[Entries taken from a collection]

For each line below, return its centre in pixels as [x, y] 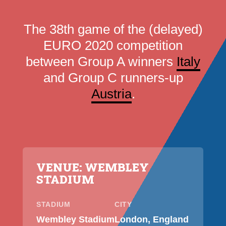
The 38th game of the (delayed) [113, 30]
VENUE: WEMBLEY [93, 167]
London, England [152, 219]
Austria [111, 94]
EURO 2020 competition [113, 46]
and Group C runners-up [113, 78]
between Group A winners [101, 62]
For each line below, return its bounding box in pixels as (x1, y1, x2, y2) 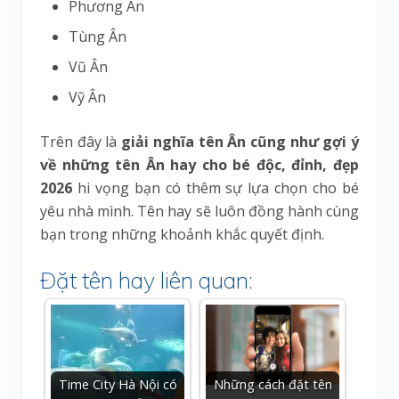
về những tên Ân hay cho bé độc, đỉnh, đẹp (40, 155, 359, 175)
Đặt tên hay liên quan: (40, 266, 253, 295)
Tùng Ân (69, 27, 126, 47)
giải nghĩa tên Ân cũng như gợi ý (121, 132, 360, 152)
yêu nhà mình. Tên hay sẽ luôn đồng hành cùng (40, 201, 359, 222)
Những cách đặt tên (213, 376, 332, 394)
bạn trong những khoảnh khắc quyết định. (40, 224, 324, 245)
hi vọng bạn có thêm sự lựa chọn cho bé (72, 178, 359, 199)
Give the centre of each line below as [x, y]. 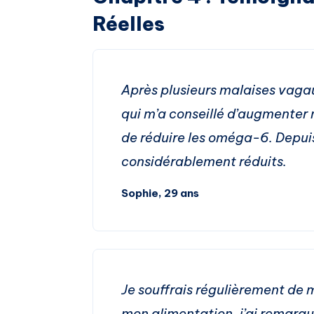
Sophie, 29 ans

◆ TASK DIRECTIONS ◆
Omitting all pictures, restate word for word the lines from the one containing "and Group C runners-up [113, 78]" through the last line of the data.

◆ ANSWER TO THIS PROBLEM ◆
and Group C runners-up [113, 78]
between Group A winners [101, 62]
For each line below, return its bounding box in pixels as (x1, y1, x2, y2) 
về những tên Ân hay cho bé độc, đỉnh, đẹp (40, 155, 359, 175)
Đặt tên hay liên quan: (40, 266, 253, 295)
Tùng Ân (69, 27, 126, 47)
giải nghĩa tên Ân cũng như gợi ý (121, 132, 360, 152)
yêu nhà mình. Tên hay sẽ luôn đồng hành cùng (40, 201, 359, 222)
Những cách đặt tên (213, 376, 332, 394)
bạn trong những khoảnh khắc quyết định. (40, 224, 324, 245)
hi vọng bạn có thêm sự lựa chọn cho bé (72, 178, 359, 199)
Give the centre of each line below as [x, y]. 
Sophie, 29 ans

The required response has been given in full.